When the damage to small blood vessels is observed there are two main steps which should be taken one is the hemostasis and another is the stoppage of bleeding. Hemostasis has two phases: primary hemostasis and secondary hemostasis.

The primary hemostasis is categorized by platelet adhesion, vascular contraction and the formation of a softaggregate plug. When an injury is occurred and it causes local contraction of vascular smooth muscle for temporary time period,

 

 

the vasoconstriction slows down the flow of blood and activating the platelet adhesion. The adhesion begins when subendothelium attaches to the von Willebrand factor. Platelets starts collecting at the injured surface and then the platelets are activated to contact with collagen. The collagen activated platelets then stretch out to cover the injured surface. The fibrinogen has many platelet binding sites. The fibrinogen and platelets aggregation build up to make a soft plug. This aggregation occurs after 20 seconds of injury. The primary hemostasis is of short period.

 

 

The secondary hemostasis is accountable for stabilization of soft clot and for the maintenance of vasoconstriction.
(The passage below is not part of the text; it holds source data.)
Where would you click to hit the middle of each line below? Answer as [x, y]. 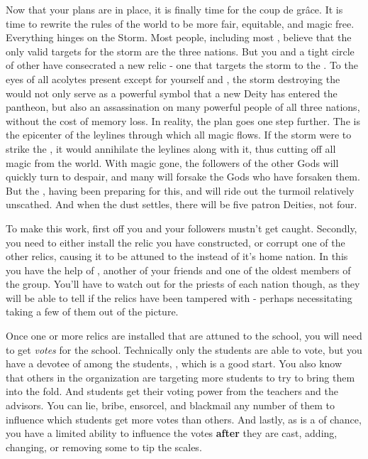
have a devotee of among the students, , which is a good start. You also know [174, 363]
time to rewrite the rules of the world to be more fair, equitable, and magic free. [180, 23]
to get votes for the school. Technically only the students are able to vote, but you [184, 349]
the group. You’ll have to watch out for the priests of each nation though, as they [183, 284]
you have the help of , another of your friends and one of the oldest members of [178, 270]
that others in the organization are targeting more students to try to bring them [180, 377]
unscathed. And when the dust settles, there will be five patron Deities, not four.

The vasoconstriction is maintained by thromboxane, serotonin and prostaglandin. After this the soft plug is then solidified because of a complex interaction between enzymes, membrane and coagulation factors. The coagulation factors circulate in the body in an inactive form until the coagulation cascade in initiated. The coagulation factors are produced by the liver. This is a chain reaction and on completion of each and every step, another coagulation factor is activated which leads to the conversion of fibrinogen to fibrin.